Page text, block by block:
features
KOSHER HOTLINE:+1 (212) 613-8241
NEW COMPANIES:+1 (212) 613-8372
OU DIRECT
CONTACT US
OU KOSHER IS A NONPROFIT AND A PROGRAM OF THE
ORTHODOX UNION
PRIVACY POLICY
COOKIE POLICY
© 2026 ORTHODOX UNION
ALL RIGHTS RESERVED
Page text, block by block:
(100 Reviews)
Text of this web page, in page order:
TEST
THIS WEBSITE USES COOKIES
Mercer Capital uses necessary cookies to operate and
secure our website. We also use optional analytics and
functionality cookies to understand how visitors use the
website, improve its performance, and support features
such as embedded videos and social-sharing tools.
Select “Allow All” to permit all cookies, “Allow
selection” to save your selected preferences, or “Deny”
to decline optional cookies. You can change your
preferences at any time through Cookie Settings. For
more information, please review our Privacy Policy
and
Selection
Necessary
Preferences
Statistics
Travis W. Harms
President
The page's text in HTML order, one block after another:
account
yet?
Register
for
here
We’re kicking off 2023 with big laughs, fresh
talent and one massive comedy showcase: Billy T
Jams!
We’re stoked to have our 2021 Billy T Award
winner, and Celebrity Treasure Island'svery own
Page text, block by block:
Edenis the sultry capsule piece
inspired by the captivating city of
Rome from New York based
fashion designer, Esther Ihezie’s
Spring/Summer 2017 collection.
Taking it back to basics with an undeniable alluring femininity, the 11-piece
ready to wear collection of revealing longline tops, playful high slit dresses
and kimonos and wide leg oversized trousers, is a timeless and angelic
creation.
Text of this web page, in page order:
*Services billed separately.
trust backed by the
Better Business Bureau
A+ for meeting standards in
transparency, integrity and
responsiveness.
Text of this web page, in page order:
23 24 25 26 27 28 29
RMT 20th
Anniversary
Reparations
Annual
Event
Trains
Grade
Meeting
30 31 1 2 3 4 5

■ ■ ■

Retype all the material exactly as shown.

▶ **Exercise answer**:
Page text, block by block:
features
KOSHER HOTLINE:+1 (212) 613-8241
NEW COMPANIES:+1 (212) 613-8372
OU DIRECT
CONTACT US
OU KOSHER IS A NONPROFIT AND A PROGRAM OF THE
ORTHODOX UNION
PRIVACY POLICY
COOKIE POLICY
© 2026 ORTHODOX UNION
ALL RIGHTS RESERVED
Page text, block by block:
(100 Reviews)
Text of this web page, in page order:
TEST
THIS WEBSITE USES COOKIES
Mercer Capital uses necessary cookies to operate and
secure our website. We also use optional analytics and
functionality cookies to understand how visitors use the
website, improve its performance, and support features
such as embedded videos and social-sharing tools.
Select “Allow All” to permit all cookies, “Allow
selection” to save your selected preferences, or “Deny”
to decline optional cookies. You can change your
preferences at any time through Cookie Settings. For
more information, please review our Privacy Policy
and
Selection
Necessary
Preferences
Statistics
Travis W. Harms
President
The page's text in HTML order, one block after another:
account
yet?
Register
for
here
We’re kicking off 2023 with big laughs, fresh
talent and one massive comedy showcase: Billy T
Jams!
We’re stoked to have our 2021 Billy T Award
winner, and Celebrity Treasure Island'svery own
Page text, block by block:
Edenis the sultry capsule piece
inspired by the captivating city of
Rome from New York based
fashion designer, Esther Ihezie’s
Spring/Summer 2017 collection.
Taking it back to basics with an undeniable alluring femininity, the 11-piece
ready to wear collection of revealing longline tops, playful high slit dresses
and kimonos and wide leg oversized trousers, is a timeless and angelic
creation.
Text of this web page, in page order:
*Services billed separately.
trust backed by the
Better Business Bureau
A+ for meeting standards in
transparency, integrity and
responsiveness.
Text of this web page, in page order:
23 24 25 26 27 28 29
RMT 20th
Anniversary
Reparations
Annual
Event
Trains
Grade
Meeting
30 31 1 2 3 4 5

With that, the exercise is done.